## EXCERPTED DATA
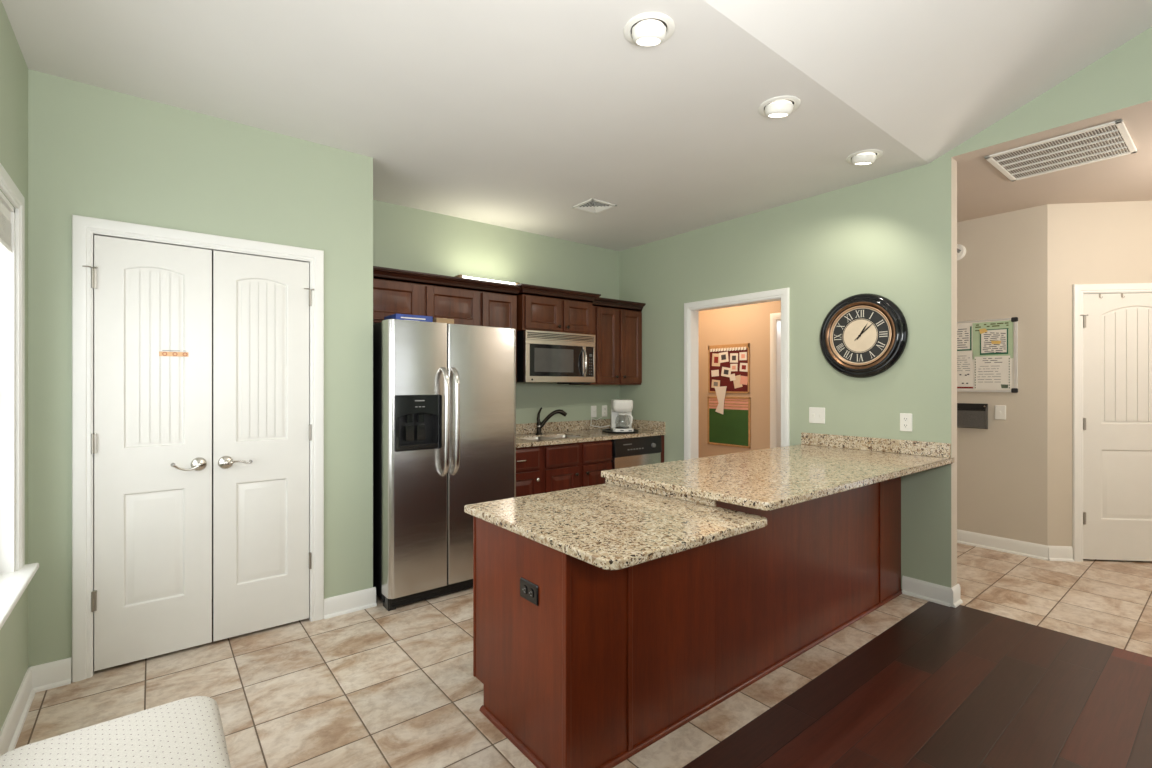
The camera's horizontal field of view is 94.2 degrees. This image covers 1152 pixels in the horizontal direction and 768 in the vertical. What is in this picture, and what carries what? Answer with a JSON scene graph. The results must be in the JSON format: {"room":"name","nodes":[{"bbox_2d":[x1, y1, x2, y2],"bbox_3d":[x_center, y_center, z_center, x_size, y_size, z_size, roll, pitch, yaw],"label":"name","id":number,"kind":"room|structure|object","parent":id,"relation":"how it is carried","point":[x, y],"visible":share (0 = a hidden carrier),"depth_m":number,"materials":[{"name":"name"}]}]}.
{"room":"kitchen","nodes":[
{"label":"kitchen","id":0,"kind":"room"},
{"bbox_2d":[0,0,27,730],"bbox_3d":[-0.319,-0.665,-0.387,0.140,4.000,6.990,0,0,-38],"label":"wall","id":1,"kind":"structure","parent":0,"point":[13,66],"depth_m":2.09,"materials":[{"name":"green paint"}]},
{"bbox_2d":[0,667,35,755],"bbox_3d":[-0.223,1.281,-0.374,0.026,0.108,6.890,0,0,-38],"label":"baseboard","id":2,"kind":"structure","parent":1,"relation":"attached to","point":[11,729],"depth_m":2.06,"materials":[{"name":"white paint"}]},
{"bbox_2d":[0,163,38,629],"bbox_3d":[-1.668,0.000,1.370,0.188,1.510,1.960,0,0,-38],"label":"window","id":3,"kind":"structure","parent":1,"relation":"in","point":[15,575],"depth_m":2.07,"materials":[{"name":"white paint"}]},
{"bbox_2d":[0,200,11,252],"bbox_3d":[-1.664,-0.586,1.377,0.050,0.158,1.741,0,0,-38],"label":"window blind","id":4,"kind":"object","parent":3,"relation":"attached to","point":[5,214],"visible":1,"depth_m":1.99,"materials":[{"name":"white plastic"}]},
{"bbox_2d":[28,69,372,666],"bbox_3d":[-2.071,-0.015,3.035,1.565,2.700,0.750,0,0,-38],"label":"wall","id":5,"kind":"structure","parent":0,"point":[94,151],"depth_m":2.61,"materials":[{"name":"green paint"}]},
{"bbox_2d":[82,235,211,670],"bbox_3d":[-2.043,0.317,2.572,0.485,2.000,0.089,0,0,-38],"label":"door","id":6,"kind":"structure","parent":5,"relation":"in","point":[151,439],"depth_m":2.58,"materials":[{"name":"white paint"}]},
{"bbox_2d":[159,350,188,356],"bbox_3d":[-1.980,-0.151,2.635,0.116,0.030,0.004,0,0,-38],"label":"sticker","id":7,"kind":"object","parent":6,"relation":"attached to","point":[179,354],"visible":1,"depth_m":2.63,"materials":[{"name":"beige paper"}]},
{"bbox_2d":[72,215,323,681],"bbox_3d":[-1.881,0.288,2.765,1.048,2.094,0.129,0,0,-38],"label":"trim","id":8,"kind":"structure","parent":5,"relation":"attached to","point":[84,228],"depth_m":2.45,"materials":[{"name":"white paint"}]},
{"bbox_2d":[30,587,376,692],"bbox_3d":[-1.785,1.281,2.767,1.479,0.108,0.026,0,0,-38],"label":"baseboard","id":9,"kind":"structure","parent":5,"relation":"attached to","point":[46,676],"depth_m":2.40,"materials":[{"name":"white paint"}]},
{"bbox_2d":[213,250,313,641],"bbox_3d":[-1.664,0.317,2.872,0.468,2.000,0.089,0,0,-38],"label":"door","id":10,"kind":"structure","parent":5,"relation":"in","point":[262,430],"depth_m":2.87,"materials":[{"name":"white paint"}]},
{"bbox_2d":[212,200,618,597],"bbox_3d":[-1.222,-0.015,4.238,4.390,2.700,0.120,0,0,-38],"label":"wall","id":11,"kind":"structure","parent":0,"point":[404,238],"depth_m":4.71,"materials":[{"name":"green paint"}]},
{"bbox_2d":[373,266,483,325],"bbox_3d":[-1.198,-0.608,3.963,0.949,0.372,0.376,0,0,-38],"label":"upper cabinet","id":12,"kind":"object","parent":11,"relation":"attached to","point":[398,291],"visible":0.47,"depth_m":3.87,"materials":[{"name":"brown wood"}]},
{"bbox_2d":[480,281,520,383],"bbox_3d":[-0.675,-0.399,4.378,0.383,0.791,0.376,0,0,-38],"label":"upper cabinet","id":13,"kind":"object","parent":11,"relation":"attached to","point":[498,301],"visible":0.38,"depth_m":4.24,"materials":[{"name":"brown wood"}]},
{"bbox_2d":[454,275,519,284],"bbox_3d":[-0.717,-0.791,4.353,0.550,0.119,0.102,0,0,-38],"label":"lamp","id":14,"kind":"object","parent":13,"relation":"on","point":[460,276],"visible":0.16,"depth_m":4.32,"materials":[{"name":"white plastic"}]},
{"bbox_2d":[517,283,600,334],"bbox_3d":[-0.234,-0.622,4.705,0.846,0.366,0.411,0,0,-38],"label":"upper cabinet","id":15,"kind":"object","parent":11,"relation":"attached to","point":[539,308],"visible":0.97,"depth_m":4.53,"materials":[{"name":"brown wood"}]},
{"bbox_2d":[517,330,594,383],"bbox_3d":[-0.222,-0.219,4.688,0.740,0.436,0.451,0,0,-38],"label":"microwave","id":16,"kind":"object","parent":15,"relation":"attached to","point":[542,356],"visible":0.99,"depth_m":4.50,"materials":[{"name":"silver metal"}]},
{"bbox_2d":[516,419,610,433],"bbox_3d":[-0.262,0.399,4.933,1.778,0.092,0.020,0,0,-38],"label":"backsplash","id":17,"kind":"structure","parent":11,"relation":"attached to","point":[526,428],"depth_m":5.04,"materials":[{"name":"beige stone"}]},
{"bbox_2d":[591,406,596,417],"bbox_3d":[0.180,0.273,5.285,0.072,0.116,0.018,0,0,-38],"label":"light switch","id":18,"kind":"object","parent":11,"relation":"attached to","point":[593,408],"visible":1,"depth_m":5.28,"materials":[{"name":"white plastic"}]},
{"bbox_2d":[602,405,606,416],"bbox_3d":[0.290,0.273,5.377,0.072,0.116,0.010,0,0,-38],"label":"wall outlet","id":19,"kind":"object","parent":11,"relation":"attached to","point":[604,407],"visible":1,"depth_m":5.37,"materials":[{"name":"white plastic"}]},
{"bbox_2d":[569,297,645,384],"bbox_3d":[0.305,-0.389,5.154,0.655,0.792,0.376,0,0,-38],"label":"upper cabinet","id":20,"kind":"object","parent":11,"relation":"attached to","point":[616,324],"visible":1,"depth_m":5.03,"materials":[{"name":"brown wood"}]},
{"bbox_2d":[1,0,1151,250],"bbox_3d":[1.106,-1.923,1.221,4.290,1.117,7.740,0,0,-38],"label":"ceiling","id":21,"kind":"structure","parent":0,"point":[512,114],"depth_m":2.50,"materials":[{"name":"paint"}]},
{"bbox_2d":[572,198,616,213],"bbox_3d":[0.140,-1.361,4.098,0.244,0.014,0.250,0,0,-38],"label":"ceiling vent","id":22,"kind":"object","parent":21,"relation":"in","point":[594,206],"visible":1,"depth_m":4.09,"materials":[{"name":"white plastic"}]},
{"bbox_2d":[623,12,674,46],"bbox_3d":[0.281,-1.347,2.060,0.196,0.070,0.196,0,0,-38],"label":"recessed light","id":23,"kind":"object","parent":21,"relation":"in","point":[643,34],"visible":1,"depth_m":2.02,"materials":[{"name":"white plastic"}]},
{"bbox_2d":[758,95,800,117],"bbox_3d":[0.997,-1.347,2.628,0.196,0.070,0.196,0,0,-38],"label":"recessed light","id":24,"kind":"object","parent":21,"relation":"in","point":[774,110],"visible":1,"depth_m":2.59,"materials":[{"name":"white plastic"}]},
{"bbox_2d":[846,149,882,164],"bbox_3d":[1.727,-1.347,3.206,0.196,0.070,0.196,0,0,-38],"label":"recessed light","id":25,"kind":"object","parent":21,"relation":"in","point":[854,158],"visible":1,"depth_m":3.17,"materials":[{"name":"white plastic"}]},
{"bbox_2d":[15,543,1151,767],"bbox_3d":[2.229,1.365,2.404,7.520,0.060,8.200,0,0,-38],"label":"floor","id":26,"kind":"structure","parent":0,"point":[373,687],"depth_m":2.42,"materials":[{"name":"beige tile"}]},
{"bbox_2d":[0,696,230,767],"bbox_3d":[-1.060,1.101,1.201,0.464,0.468,0.543,0,0,-38],"label":"upholstered stool","id":27,"kind":"object","parent":26,"relation":"on","point":[188,732],"visible":1,"depth_m":1.29,"materials":[{"name":"beige fabric"}]},
{"bbox_2d":[373,319,515,610],"bbox_3d":[-0.965,0.476,3.654,0.877,1.718,0.874,0,0,-38],"label":"refrigerator","id":28,"kind":"object","parent":26,"relation":"on","point":[444,394],"visible":0.8,"depth_m":3.29,"materials":[{"name":"silver metal"}]},
{"bbox_2d":[384,313,432,321],"bbox_3d":[-1.089,-0.407,3.475,0.240,0.060,0.221,0,0,-38],"label":"flat box","id":29,"kind":"object","parent":28,"relation":"on","point":[394,316],"visible":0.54,"depth_m":3.39,"materials":[{"name":"paper"}]},
{"bbox_2d":[433,318,453,323],"bbox_3d":[-0.920,-0.405,3.596,0.125,0.055,0.202,0,0,-38],"label":"cardboard box","id":30,"kind":"object","parent":28,"relation":"on","point":[438,320],"visible":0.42,"depth_m":3.51,"materials":[{"name":"brown cardboard"}]},
{"bbox_2d":[516,446,542,496],"bbox_3d":[-0.594,0.906,4.263,0.425,0.858,0.640,0,0,-38],"label":"base cabinet","id":31,"kind":"object","parent":26,"relation":"on","point":[529,460],"visible":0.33,"depth_m":4.08,"materials":[{"name":"red wood"}]},
{"bbox_2d":[532,437,611,492],"bbox_3d":[-0.144,0.906,4.620,0.722,0.858,0.640,0,0,-38],"label":"base cabinet","id":32,"kind":"object","parent":26,"relation":"on","point":[579,464],"visible":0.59,"depth_m":4.36,"materials":[{"name":"red wood"}]},
{"bbox_2d":[516,428,665,447],"bbox_3d":[-0.063,0.461,4.699,1.799,0.031,0.634,0,0,-38],"label":"countertop","id":33,"kind":"structure","parent":32,"relation":"on","point":[588,435],"depth_m":4.62,"materials":[{"name":"beige stone"}]},
{"bbox_2d":[521,435,579,439],"bbox_3d":[-0.211,0.545,4.516,0.560,0.180,0.340,0,0,-38],"label":"sink","id":34,"kind":"object","parent":33,"relation":"in","point":[554,436],"visible":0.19,"depth_m":4.64,"materials":[{"name":"silver metal"}]},
{"bbox_2d":[535,407,566,434],"bbox_3d":[-0.217,0.325,4.704,0.279,0.240,0.064,0,0,-2],"label":"faucet","id":35,"kind":"object","parent":33,"relation":"on","point":[539,424],"visible":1,"depth_m":4.69,"materials":[{"name":"black metal"}]},
{"bbox_2d":[601,429,638,432],"bbox_3d":[0.408,0.436,4.943,0.350,0.018,0.350,0,0,-38],"label":"tray","id":36,"kind":"object","parent":33,"relation":"on","point":[603,430],"visible":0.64,"depth_m":4.84,"materials":[{"name":"black plastic"}]},
{"bbox_2d":[611,399,633,431],"bbox_3d":[0.427,0.292,4.959,0.190,0.290,0.245,0,0,-2],"label":"coffee maker","id":37,"kind":"object","parent":36,"relation":"on","point":[621,410],"visible":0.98,"depth_m":4.88,"materials":[{"name":"white plastic"}]},
{"bbox_2d":[590,413,609,427],"bbox_3d":[0.220,0.350,5.195,0.181,0.127,0.321,0,0,-4],"label":"power cord","id":38,"kind":"object","parent":37,"relation":"attached to","point":[605,413],"visible":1,"depth_m":5.08,"materials":[{"name":"white plastic"}]},
{"bbox_2d":[631,419,664,431],"bbox_3d":[0.634,0.399,5.252,0.020,0.092,0.634,0,0,-38],"label":"side splash","id":39,"kind":"object","parent":33,"relation":"on","point":[636,424],"visible":0.56,"depth_m":5.15,"materials":[{"name":"beige stone"}]},
{"bbox_2d":[611,436,661,468],"bbox_3d":[0.384,0.908,5.019,0.586,0.854,0.630,0,0,-38],"label":"dishwasher","id":40,"kind":"object","parent":26,"relation":"on","point":[637,451],"visible":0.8,"depth_m":4.77,"materials":[{"name":"black plastic"}]},
{"bbox_2d":[658,435,663,462],"bbox_3d":[0.619,0.906,5.244,0.053,0.858,0.610,0,0,-38],"label":"filler panel","id":41,"kind":"object","parent":26,"relation":"on","point":[662,436],"visible":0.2,"depth_m":5.01,"materials":[{"name":"red wood"}]},
{"bbox_2d":[473,477,901,767],"bbox_3d":[0.811,0.906,2.854,2.720,0.857,0.708,0,0,-38],"label":"base cabinet","id":42,"kind":"object","parent":26,"relation":"on","point":[607,664],"visible":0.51,"depth_m":2.12,"materials":[{"name":"red wood"}]},
{"bbox_2d":[520,577,538,605],"bbox_3d":[-0.171,0.745,1.921,0.010,0.072,0.116,0,0,-38],"label":"outlet","id":43,"kind":"object","parent":42,"relation":"attached to","point":[529,591],"visible":1,"depth_m":1.91,"materials":[{"name":"grey plastic"}]},
{"bbox_2d":[522,585,526,594],"bbox_3d":[-0.186,0.745,1.936,0.004,0.033,0.028,0,0,-38],"label":"receptacle","id":44,"kind":"object","parent":43,"relation":"attached to","point":[524,587],"depth_m":1.93,"materials":[{"name":"grey plastic"}]},
{"bbox_2d":[528,589,532,597],"bbox_3d":[-0.160,0.745,1.903,0.004,0.033,0.028,0,0,-38],"label":"receptacle","id":45,"kind":"object","parent":43,"relation":"attached to","point":[530,591],"depth_m":1.90,"materials":[{"name":"grey plastic"}]},
{"bbox_2d":[464,483,766,569],"bbox_3d":[0.133,0.525,2.147,0.820,0.031,0.924,0,0,-38],"label":"countertop","id":46,"kind":"structure","parent":42,"relation":"on","point":[606,526],"depth_m":1.98,"materials":[{"name":"beige stone"}]},
{"bbox_2d":[699,300,780,457],"bbox_3d":[1.923,-0.015,5.543,0.100,2.700,2.100,0,0,-38],"label":"wall","id":47,"kind":"structure","parent":0,"point":[750,323],"depth_m":5.62,"materials":[{"name":"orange paint"}]},
{"bbox_2d":[707,396,750,447],"bbox_3d":[1.649,0.406,5.794,0.015,0.535,0.545,0,0,-38],"label":"board","id":48,"kind":"object","parent":47,"relation":"attached to","point":[732,428],"visible":1,"depth_m":5.77,"materials":[{"name":"green paper"}]},
{"bbox_2d":[708,343,749,392],"bbox_3d":[1.648,-0.165,5.794,0.017,0.527,0.525,0,0,-38],"label":"board","id":49,"kind":"object","parent":47,"relation":"attached to","point":[724,381],"depth_m":5.78,"materials":[{"name":"red fabric"}]},
{"bbox_2d":[711,370,718,376],"bbox_3d":[1.541,-0.119,5.925,0.001,0.077,0.105,0,0,-38],"label":"photo card","id":50,"kind":"object","parent":49,"relation":"attached to","point":[713,372],"visible":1,"depth_m":5.93,"materials":[{"name":"paper"}]},
{"bbox_2d":[711,380,719,387],"bbox_3d":[1.547,0.000,5.921,0.001,0.101,0.119,0,0,-38],"label":"photo card","id":51,"kind":"object","parent":49,"relation":"attached to","point":[715,383],"visible":1,"depth_m":5.92,"materials":[{"name":"white paper"}]},
{"bbox_2d":[712,353,719,365],"bbox_3d":[1.550,-0.267,5.917,0.001,0.147,0.120,0,0,-38],"label":"photo card","id":52,"kind":"object","parent":49,"relation":"attached to","point":[715,357],"visible":1,"depth_m":5.92,"materials":[{"name":"white paper"}]},
{"bbox_2d":[715,386,726,413],"bbox_3d":[1.584,0.178,5.860,0.002,0.310,0.160,0,0,-38],"label":"paper","id":53,"kind":"object","parent":49,"relation":"hanging from","point":[720,391],"visible":1,"depth_m":5.86,"materials":[{"name":"white paper"}]},
{"bbox_2d":[719,351,728,362],"bbox_3d":[1.611,-0.292,5.839,0.001,0.122,0.131,0,0,-38],"label":"photo card","id":54,"kind":"object","parent":49,"relation":"attached to","point":[723,357],"visible":1,"depth_m":5.84,"materials":[{"name":"paper"}]},
{"bbox_2d":[721,367,730,376],"bbox_3d":[1.631,-0.130,5.812,0.001,0.119,0.136,0,0,-38],"label":"photo card","id":55,"kind":"object","parent":49,"relation":"attached to","point":[726,372],"visible":1,"depth_m":5.81,"materials":[{"name":"paper"}]},
{"bbox_2d":[729,374,735,380],"bbox_3d":[1.681,-0.071,5.748,0.001,0.081,0.081,0,0,-38],"label":"photo card","id":56,"kind":"object","parent":49,"relation":"attached to","point":[732,376],"visible":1,"depth_m":5.75,"materials":[{"name":"paper"}]},
{"bbox_2d":[730,353,737,362],"bbox_3d":[1.693,-0.279,5.734,0.001,0.103,0.103,0,0,-38],"label":"photo card","id":57,"kind":"object","parent":49,"relation":"attached to","point":[733,356],"visible":1,"depth_m":5.73,"materials":[{"name":"paper"}]},
{"bbox_2d":[730,364,737,370],"bbox_3d":[1.693,-0.176,5.736,0.001,0.080,0.090,0,0,-38],"label":"photo card","id":58,"kind":"object","parent":49,"relation":"attached to","point":[734,367],"visible":1,"depth_m":5.73,"materials":[{"name":"paper"}]},
{"bbox_2d":[733,375,742,387],"bbox_3d":[1.721,-0.025,5.701,0.001,0.148,0.125,0,0,-38],"label":"photo card","id":59,"kind":"object","parent":49,"relation":"attached to","point":[737,384],"visible":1,"depth_m":5.70,"materials":[{"name":"white paper"}]},
{"bbox_2d":[739,352,746,359],"bbox_3d":[1.763,-0.293,5.645,0.001,0.085,0.090,0,0,-38],"label":"photo card","id":60,"kind":"object","parent":49,"relation":"attached to","point":[742,355],"visible":1,"depth_m":5.64,"materials":[{"name":"paper"}]},
{"bbox_2d":[740,363,747,371],"bbox_3d":[1.769,-0.176,5.639,0.001,0.098,0.108,0,0,-38],"label":"photo card","id":61,"kind":"object","parent":49,"relation":"attached to","point":[743,366],"visible":1,"depth_m":5.63,"materials":[{"name":"paper"}]},
{"bbox_2d":[740,376,747,384],"bbox_3d":[1.770,-0.039,5.637,0.001,0.102,0.102,0,0,-38],"label":"photo card","id":62,"kind":"object","parent":49,"relation":"attached to","point":[744,379],"visible":1,"depth_m":5.63,"materials":[{"name":"pink paper"}]},
{"bbox_2d":[770,312,780,447],"bbox_3d":[2.272,0.312,5.090,0.123,2.045,0.875,0,0,-38],"label":"trim","id":63,"kind":"structure","parent":47,"relation":"attached to","point":[775,318],"depth_m":5.37,"materials":[{"name":"white paint"}]},
{"bbox_2d":[601,444,953,510],"bbox_3d":[1.212,0.477,2.993,2.012,0.064,0.959,0,0,-38],"label":"countertop","id":64,"kind":"structure","parent":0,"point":[769,479],"depth_m":2.67,"materials":[{"name":"beige stone"}]},
{"bbox_2d":[619,27,1151,588],"bbox_3d":[2.826,-0.548,2.584,0.100,3.767,7.740,0,0,-38],"label":"wall","id":65,"kind":"structure","parent":0,"point":[893,237],"depth_m":3.54,"materials":[{"name":"green paint"}]},
{"bbox_2d":[684,287,789,459],"bbox_3d":[1.331,0.304,4.459,0.123,2.062,1.012,0,0,-38],"label":"trim","id":66,"kind":"structure","parent":65,"relation":"attached to","point":[691,310],"depth_m":4.77,"materials":[{"name":"white paint"}]},
{"bbox_2d":[809,407,824,423],"bbox_3d":[1.736,0.227,3.863,0.018,0.116,0.118,0,0,-38],"label":"light switch","id":67,"kind":"object","parent":65,"relation":"attached to","point":[816,414],"visible":1,"depth_m":3.86,"materials":[{"name":"white plastic"}]},
{"bbox_2d":[820,293,907,377],"bbox_3d":[1.916,-0.325,3.605,0.057,0.570,0.570,0,0,-38],"label":"wall clock","id":68,"kind":"object","parent":65,"relation":"attached to","point":[864,335],"visible":1,"depth_m":3.58,"materials":[{"name":"black metal"}]},
{"bbox_2d":[801,432,950,457],"bbox_3d":[1.958,0.401,3.582,0.020,0.088,0.938,0,0,-38],"label":"backsplash","id":69,"kind":"structure","parent":65,"relation":"attached to","point":[935,449],"depth_m":3.52,"materials":[{"name":"beige stone"}]},
{"bbox_2d":[900,413,911,431],"bbox_3d":[2.102,0.245,3.409,0.010,0.116,0.072,0,0,-38],"label":"wall outlet","id":70,"kind":"object","parent":65,"relation":"attached to","point":[905,418],"visible":1,"depth_m":3.40,"materials":[{"name":"white plastic"}]},
{"bbox_2d":[902,576,962,607],"bbox_3d":[2.033,1.281,3.585,0.152,0.108,0.906,0,0,-38],"label":"baseboard","id":71,"kind":"structure","parent":65,"relation":"attached to","point":[939,594],"depth_m":3.29,"materials":[{"name":"white paint"}]},
{"bbox_2d":[682,601,1151,767],"bbox_3d":[2.034,1.365,0.100,4.351,0.060,4.830,0,0,-38],"label":"floor","id":72,"kind":"structure","parent":0,"point":[943,686],"depth_m":2.22,"materials":[{"name":"red wood"}]},
{"bbox_2d":[957,204,1046,544],"bbox_3d":[3.291,-0.015,4.510,0.100,2.700,1.060,0,0,-38],"label":"wall","id":73,"kind":"structure","parent":0,"point":[1002,272],"depth_m":4.25,"materials":[{"name":"beige paint"}]},
{"bbox_2d":[957,244,965,259],"bbox_3d":[3.198,-1.110,4.506,0.047,0.136,0.136,0,0,-38],"label":"fire alarm","id":74,"kind":"object","parent":73,"relation":"attached to","point":[961,250],"visible":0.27,"depth_m":4.47,"materials":[{"name":"white plastic"}]},
{"bbox_2d":[957,403,987,428],"bbox_3d":[3.214,0.264,4.473,0.063,0.206,0.360,0,0,-38],"label":"pocket","id":75,"kind":"object","parent":73,"relation":"attached to","point":[969,415],"visible":0.59,"depth_m":4.40,"materials":[{"name":"black plastic"}]},
{"bbox_2d":[957,317,1017,392],"bbox_3d":[3.189,-0.228,4.540,0.019,0.594,0.884,0,0,-38],"label":"memo board","id":76,"kind":"object","parent":73,"relation":"attached to","point":[1013,361],"visible":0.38,"depth_m":4.22,"materials":[{"name":"plastic"}]},
{"bbox_2d":[957,326,971,350],"bbox_3d":[3.213,-0.378,4.508,0.003,0.200,0.200,0,0,-38],"label":"sheet","id":77,"kind":"object","parent":76,"relation":"attached to","point":[964,334],"visible":0.57,"depth_m":4.47,"materials":[{"name":"paper"}]},
{"bbox_2d":[957,352,972,387],"bbox_3d":[3.216,-0.113,4.504,0.003,0.300,0.210,0,0,-38],"label":"sheet","id":78,"kind":"object","parent":76,"relation":"attached to","point":[964,360],"visible":0.59,"depth_m":4.46,"materials":[{"name":"paper"}]},
{"bbox_2d":[974,356,1009,389],"bbox_3d":[3.359,-0.090,4.321,0.002,0.270,0.235,0,0,-38],"label":"sheet","id":79,"kind":"object","parent":76,"relation":"attached to","point":[990,372],"visible":1,"depth_m":4.32,"materials":[{"name":"paper"}]},
{"bbox_2d":[972,320,1012,358],"bbox_3d":[3.362,-0.353,4.320,0.002,0.300,0.268,0,0,-38],"label":"poster","id":80,"kind":"object","parent":76,"relation":"attached to","point":[997,324],"visible":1,"depth_m":4.33,"materials":[{"name":"green paper"}]},
{"bbox_2d":[979,328,1007,354],"bbox_3d":[3.364,-0.345,4.313,0.004,0.215,0.190,0,0,-38],"label":"sheet","id":81,"kind":"object","parent":76,"relation":"attached to","point":[992,341],"visible":1,"depth_m":4.31,"materials":[{"name":"white paper"}]},
{"bbox_2d":[995,405,1005,419],"bbox_3d":[3.395,0.228,4.282,0.018,0.116,0.072,0,0,-38],"label":"light switch","id":82,"kind":"object","parent":73,"relation":"attached to","point":[1000,410],"visible":1,"depth_m":4.28,"materials":[{"name":"white plastic"}]},
{"bbox_2d":[957,529,1073,561],"bbox_3d":[3.335,1.281,4.446,0.143,0.108,1.175,0,0,-38],"label":"baseboard","id":83,"kind":"structure","parent":73,"relation":"attached to","point":[1028,549],"depth_m":4.20,"materials":[{"name":"white paint"}]},
{"bbox_2d":[957,108,1151,221],"bbox_3d":[3.390,-1.390,4.473,3.130,0.050,5.800,0,0,-38],"label":"ceiling","id":84,"kind":"structure","parent":0,"point":[983,190],"depth_m":3.62,"materials":[{"name":"paint"}]},
{"bbox_2d":[984,119,1137,181],"bbox_3d":[2.863,-1.359,3.166,0.604,0.012,0.584,0,0,-38],"label":"ceiling vent","id":85,"kind":"object","parent":84,"relation":"in","point":[1078,148],"visible":1,"depth_m":3.14,"materials":[{"name":"white plastic"}]},
{"bbox_2d":[1047,201,1151,545],"bbox_3d":[4.779,-0.015,3.975,2.400,2.700,0.100,0,0,7],"label":"wall","id":86,"kind":"structure","parent":0,"point":[1100,242],"depth_m":4.05,"materials":[{"name":"beige paint"}]},
{"bbox_2d":[1072,283,1151,561],"bbox_3d":[4.199,0.292,4.027,0.893,2.086,0.109,0,0,7],"label":"trim","id":87,"kind":"structure","parent":86,"relation":"attached to","point":[1078,290],"depth_m":4.02,"materials":[{"name":"white paint"}]},
{"bbox_2d":[1080,293,1151,560],"bbox_3d":[4.178,0.321,3.988,0.782,2.000,0.089,0,0,7],"label":"door","id":88,"kind":"structure","parent":86,"relation":"in","point":[1117,330],"depth_m":4.01,"materials":[{"name":"white paint"}]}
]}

## ASSIGNED TASK
If a line in the records holds the string "backsplash", copy it.

## FINAL ANSWER
{"bbox_2d":[516,419,610,433],"bbox_3d":[-0.262,0.399,4.933,1.778,0.092,0.020,0,0,-38],"label":"backsplash","id":17,"kind":"structure","parent":11,"relation":"attached to","point":[526,428],"depth_m":5.04,"materials":[{"name":"beige stone"}]},
{"bbox_2d":[801,432,950,457],"bbox_3d":[1.958,0.401,3.582,0.020,0.088,0.938,0,0,-38],"label":"backsplash","id":69,"kind":"structure","parent":65,"relation":"attached to","point":[935,449],"depth_m":3.52,"materials":[{"name":"beige stone"}]},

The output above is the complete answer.